• **Required work**: Where the line with "Технические специалисты как" appears below, start writing out lines exactly, and finish with the line with "Таким образом, схема", which is included; write out nothing else.

(Dataset excerpts)
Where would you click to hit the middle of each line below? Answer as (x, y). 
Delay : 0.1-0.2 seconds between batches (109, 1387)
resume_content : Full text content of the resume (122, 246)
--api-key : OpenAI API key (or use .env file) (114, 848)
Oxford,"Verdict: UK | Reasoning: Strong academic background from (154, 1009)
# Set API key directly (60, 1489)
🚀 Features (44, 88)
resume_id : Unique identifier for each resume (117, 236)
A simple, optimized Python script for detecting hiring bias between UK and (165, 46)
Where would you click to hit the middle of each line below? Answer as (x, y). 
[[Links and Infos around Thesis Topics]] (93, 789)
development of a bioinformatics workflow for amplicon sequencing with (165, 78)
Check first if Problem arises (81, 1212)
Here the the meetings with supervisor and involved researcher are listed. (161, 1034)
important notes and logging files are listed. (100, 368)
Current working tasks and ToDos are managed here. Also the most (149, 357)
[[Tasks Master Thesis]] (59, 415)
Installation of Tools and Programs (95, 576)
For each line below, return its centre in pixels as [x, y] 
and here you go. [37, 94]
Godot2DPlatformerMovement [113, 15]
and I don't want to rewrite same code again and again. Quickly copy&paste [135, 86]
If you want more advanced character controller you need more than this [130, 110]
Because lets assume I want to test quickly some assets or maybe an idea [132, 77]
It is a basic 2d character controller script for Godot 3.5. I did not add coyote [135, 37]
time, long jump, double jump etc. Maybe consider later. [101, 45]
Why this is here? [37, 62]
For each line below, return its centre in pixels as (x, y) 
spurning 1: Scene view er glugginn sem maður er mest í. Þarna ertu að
--
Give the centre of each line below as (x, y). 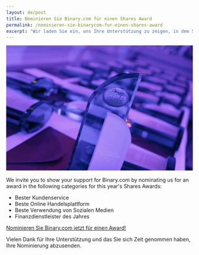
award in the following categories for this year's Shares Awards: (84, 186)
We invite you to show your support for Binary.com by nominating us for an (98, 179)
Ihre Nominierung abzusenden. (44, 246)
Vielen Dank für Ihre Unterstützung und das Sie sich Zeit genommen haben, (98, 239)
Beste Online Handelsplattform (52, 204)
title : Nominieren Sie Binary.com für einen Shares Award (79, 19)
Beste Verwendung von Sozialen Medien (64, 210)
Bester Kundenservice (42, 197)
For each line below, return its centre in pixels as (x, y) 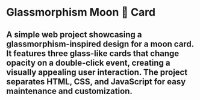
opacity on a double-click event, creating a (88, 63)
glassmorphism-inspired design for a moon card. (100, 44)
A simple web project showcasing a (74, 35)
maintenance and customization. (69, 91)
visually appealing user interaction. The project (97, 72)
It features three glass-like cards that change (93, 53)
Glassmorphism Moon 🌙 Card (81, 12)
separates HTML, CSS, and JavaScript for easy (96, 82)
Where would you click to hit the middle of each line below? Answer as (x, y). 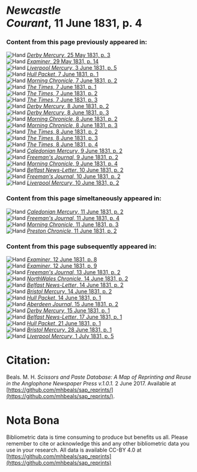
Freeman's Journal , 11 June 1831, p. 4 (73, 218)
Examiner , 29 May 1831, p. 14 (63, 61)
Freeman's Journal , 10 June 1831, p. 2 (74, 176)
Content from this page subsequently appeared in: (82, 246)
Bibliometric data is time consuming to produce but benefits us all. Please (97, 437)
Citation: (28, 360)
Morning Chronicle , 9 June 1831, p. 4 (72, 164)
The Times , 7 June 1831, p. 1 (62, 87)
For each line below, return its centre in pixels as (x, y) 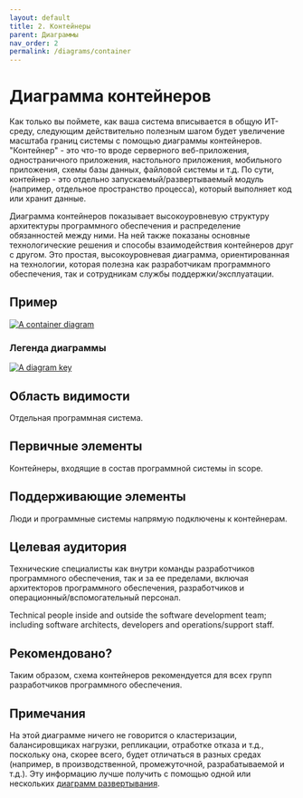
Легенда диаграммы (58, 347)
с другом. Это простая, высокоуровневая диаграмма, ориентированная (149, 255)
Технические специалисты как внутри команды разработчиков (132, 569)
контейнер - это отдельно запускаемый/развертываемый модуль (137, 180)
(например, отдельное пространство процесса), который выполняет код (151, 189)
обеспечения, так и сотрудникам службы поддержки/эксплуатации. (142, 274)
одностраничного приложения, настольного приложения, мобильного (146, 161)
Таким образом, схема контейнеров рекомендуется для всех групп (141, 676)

• **Response for this exercise**:
Технические специалисты как внутри команды разработчиков (132, 569)
контейнер - это отдельно запускаемый/развертываемый модуль (137, 180)
(например, отдельное пространство процесса), который выполняет код (151, 189)
обеспечения, так и сотрудникам службы поддержки/эксплуатации. (142, 274)
одностраничного приложения, настольного приложения, мобильного (146, 161)
Таким образом, схема контейнеров рекомендуется для всех групп (141, 676)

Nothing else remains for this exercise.